■ Work instruction ■
Copy the whole listing verbatim.

■ Materials provided ■
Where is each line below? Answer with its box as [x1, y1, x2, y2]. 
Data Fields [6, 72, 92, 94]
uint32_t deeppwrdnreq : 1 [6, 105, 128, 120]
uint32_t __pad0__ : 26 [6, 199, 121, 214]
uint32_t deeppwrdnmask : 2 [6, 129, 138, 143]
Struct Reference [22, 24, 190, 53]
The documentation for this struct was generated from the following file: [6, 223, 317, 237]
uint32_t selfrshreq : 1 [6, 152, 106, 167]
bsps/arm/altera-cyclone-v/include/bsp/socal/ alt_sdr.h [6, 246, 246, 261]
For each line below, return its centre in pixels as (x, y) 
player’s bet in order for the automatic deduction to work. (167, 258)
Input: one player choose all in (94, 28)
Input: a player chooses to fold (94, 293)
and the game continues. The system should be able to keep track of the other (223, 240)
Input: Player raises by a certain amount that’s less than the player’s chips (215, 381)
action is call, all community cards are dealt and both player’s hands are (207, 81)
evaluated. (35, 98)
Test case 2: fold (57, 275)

■ Result ■
Where is each line below? Answer with its box as [x1, y1, x2, y2]. 
Data Fields [6, 72, 92, 94]
uint32_t deeppwrdnreq : 1 [6, 105, 128, 120]
uint32_t __pad0__ : 26 [6, 199, 121, 214]
uint32_t deeppwrdnmask : 2 [6, 129, 138, 143]
Struct Reference [22, 24, 190, 53]
The documentation for this struct was generated from the following file: [6, 223, 317, 237]
uint32_t selfrshreq : 1 [6, 152, 106, 167]
bsps/arm/altera-cyclone-v/include/bsp/socal/ alt_sdr.h [6, 246, 246, 261]
For each line below, return its centre in pixels as (x, y) 
player’s bet in order for the automatic deduction to work. (167, 258)
Input: one player choose all in (94, 28)
Input: a player chooses to fold (94, 293)
and the game continues. The system should be able to keep track of the other (223, 240)
Input: Player raises by a certain amount that’s less than the player’s chips (215, 381)
action is call, all community cards are dealt and both player’s hands are (207, 81)
evaluated. (35, 98)
Test case 2: fold (57, 275)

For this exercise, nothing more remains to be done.